Records from a data source
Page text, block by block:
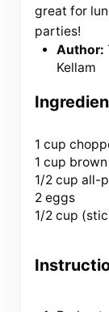
great for
parties!
Author:
Kellam
1 cup
1 cup
1/2 cup all-
2 eggs
1/2 cup
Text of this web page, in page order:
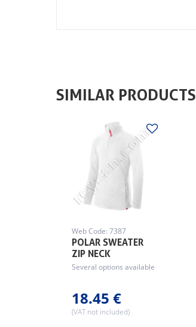
SIMILAR PRODUCTS
POLAR SWEATER
ZIP NECK
Web Code: 7387
Several options available
18.45 €
(VAT not included)
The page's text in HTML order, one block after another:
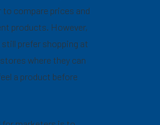
to compare prices and
products. However,
prefer shopping at
where they can
a product before
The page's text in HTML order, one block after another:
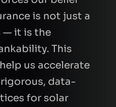
is not just a
— it is the
This
us accelerate
data-
for solar
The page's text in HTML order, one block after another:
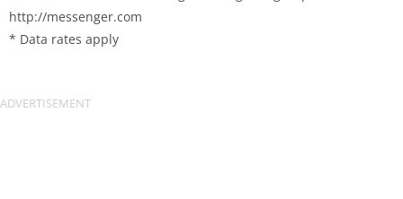
http://messenger.com
* Data rates apply
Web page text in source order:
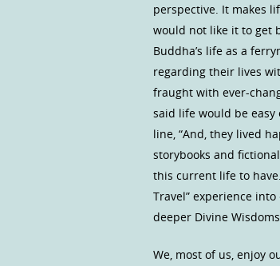
perspective. It makes
would not like it to get
Buddha’s life as a
regarding their lives
fraught with ever-
said life would be easy
line, “And, they lived
storybooks and
this current life to
Travel” experience
deeper Divine
We, most of us, enjoy
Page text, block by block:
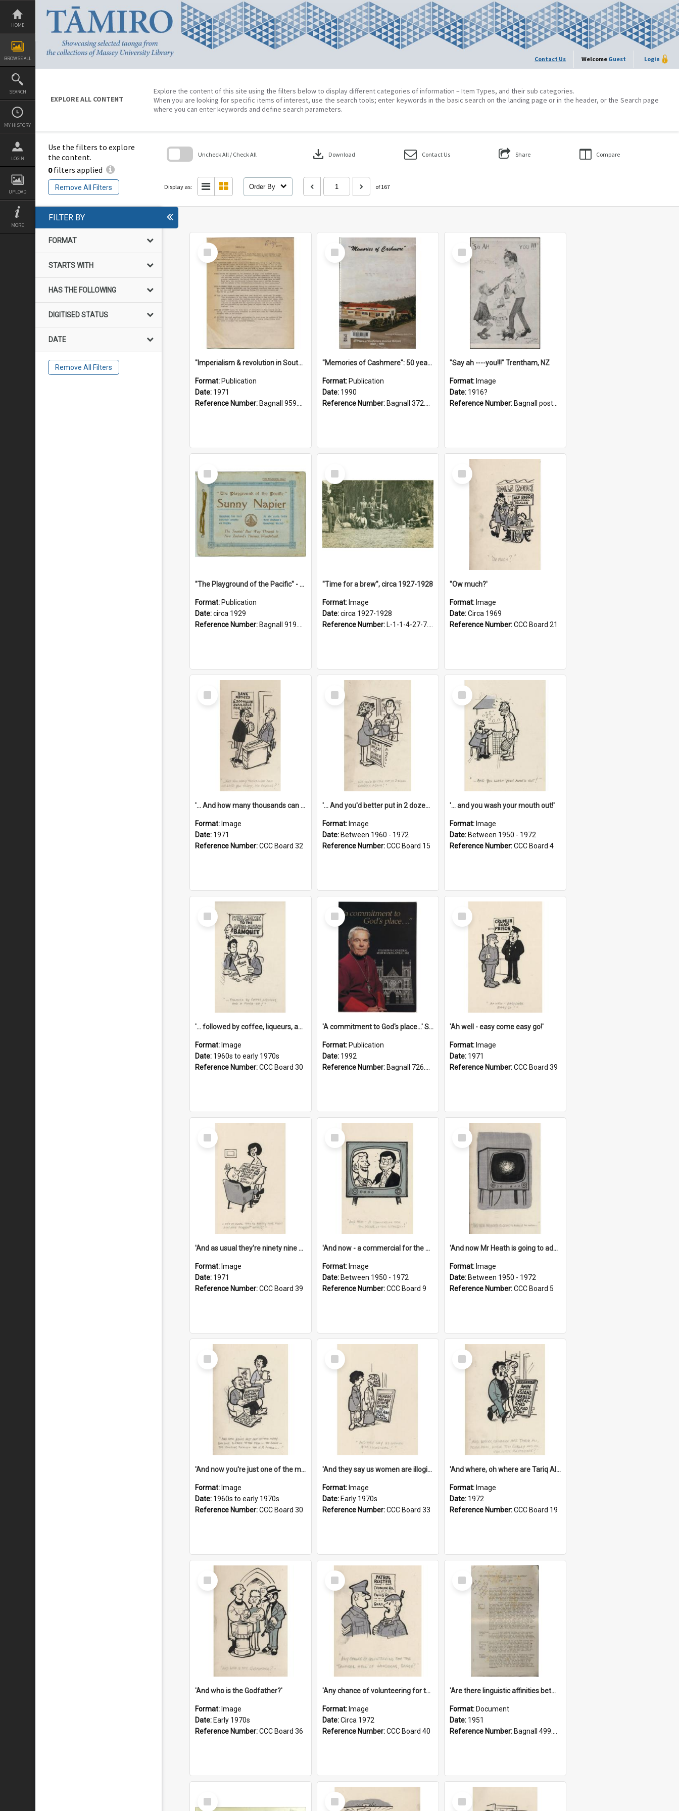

Task instructions = Please print all the entries exactly as written, but drop the pictures.

Your solution =
Page text, block by block:
great for
parties!
Author:
Kellam
1 cup
1 cup
1/2 cup all-
2 eggs
1/2 cup
Text of this web page, in page order:
SIMILAR PRODUCTS
POLAR SWEATER
ZIP NECK
Web Code: 7387
Several options available
18.45 €
(VAT not included)
The page's text in HTML order, one block after another:
to compare prices and
products. However,
prefer shopping at
where they can
a product before
The page's text in HTML order, one block after another:
is not just a
— it is the
This
us accelerate
data-
for solar
The page's text in HTML order, one block after another:
http://messenger.com
* Data rates apply
Web page text in source order:
perspective. It makes
would not like it to get
Buddha’s life as a
regarding their lives
fraught with ever-
said life would be easy
line, “And, they lived
storybooks and
this current life to
Travel” experience
deeper Divine
We, most of us, enjoy
Page text, block by block:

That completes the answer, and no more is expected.